By defaithed - Posted on 26 April 2010

Flatworm

Really, they do. They rock so hard their backs no longer have any bone (to add the obvious witticism taken from a well-known expression).

I had a real fascination with planaria back in my religious but science-loving childhood. You see, in a decrepit dresser that stored junk in the family garage I came across the mouldering old college biology textbook of one parent. Neither parent was a biologist, or academic of any type; in fact, neither had finished college. (If they had done so, and learned more about the natural world and possibly about critical thinking, would they have resisted the pitch of the Jehovah's Witnesses years later? Who knows. But that's another story.)

While I don't recall either parent ever displaying a particular interest in biology, clearly one had taken a class or two. The book was awesome. Its name and author, I didn't note. And much of the college-level content was clearly above my reading level. But there was plenty that I eagerly read. I remember a few can't-look-away photos of cleft palates and other human deformities, and of course there was plenty of stuff about the reptiles and other animals I always loved reading about. Plus those diamond-headed flatworms with the crazy cross-eyed look, the planarians, recently in the headlines as scientists further tease out the secrets of their amazing regenerative abilities.
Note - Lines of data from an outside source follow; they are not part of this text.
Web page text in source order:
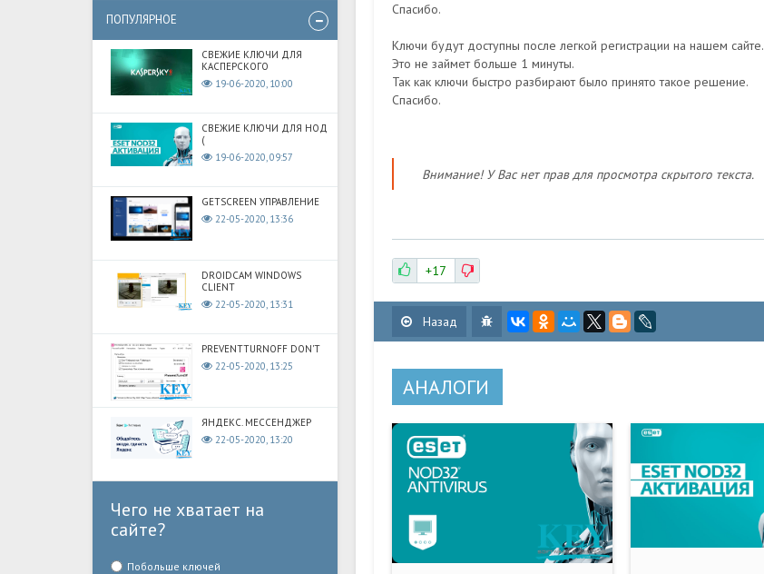
ПОПУЛЯРНОЕ
СВЕЖИЕ КЛЮЧИ ДЛЯ
КАСПЕРСКОГО
19-06-2020, 10:00
СВЕЖИЕ КЛЮЧИ ДЛЯ НОД
(
19-06-2020, 09:57
GETSCREEN УПРАВЛЕНИЕ
22-05-2020, 13:36
DROIDCAM WINDOWS
CLIENT
22-05-2020, 13:31
PREVENTTURNOFF DON'T
22-05-2020, 13:25
ЯНДЕКС. МЕССЕНДЖЕР
22-05-2020, 13:20
Чего не хватает на
сайте?
Побольше ключей
Спасибо.
Ключи будут доступны после легкой регистрации на нашем сайте.
Это не займет больше 1 минуты.
Так как ключи быстро разбирают было принято такое решение.
Спасибо.
Внимание! У Вас нет прав для просмотра скрытого текста.
+17
Назад
АНАЛОГИ

Take a planarian, said the textbook I found, cut it into pieces, and those pieces will regenerate into new flatworms. I already knew that an earthworm's front half could regenerate a lost back half, but the flatworms went one better: an amputated back half could regenerate a new head! Wow!

Flatworms!Wait, it gets better: Cut it into two lengthwise, said the book, and the strips will regenerate into whole worms. Zoinks! (Try that, annelids. I didn't think so.)

The madness didn't stop there. Split just the planarian's head lengthwise, and – this still blows my mind – the two flopping half-heads will each regenerate into a full head, creating a two-headed – but apparently perfectly healthy – freak. Bo-i-i-i-n-n-g!

All that was capped with the most stunning claim of all. Take a flatworm, teach it some simple lab behavior like shock avoidance, and cut it into two. When the pieces become whole again, both regenerated worms remember the behavior. Hold on; that's just the warmup. Here's the kicker: take a flatworm with learned behavior, grind it up and feed it to other flatworms, and the fattened cannibals acquire the behavior. Education via eating the smart! (Just imagine: that famous slogan "A mind is a terrible thing to waste" not as a call to support college educations but as an admonishment to clean your plate.) 

Well. You could hardly expect a proper youngster to be satisfied with mere black-and-white photos of awesome two-headed grotesqueries. I must have planarians of my own to mutilate.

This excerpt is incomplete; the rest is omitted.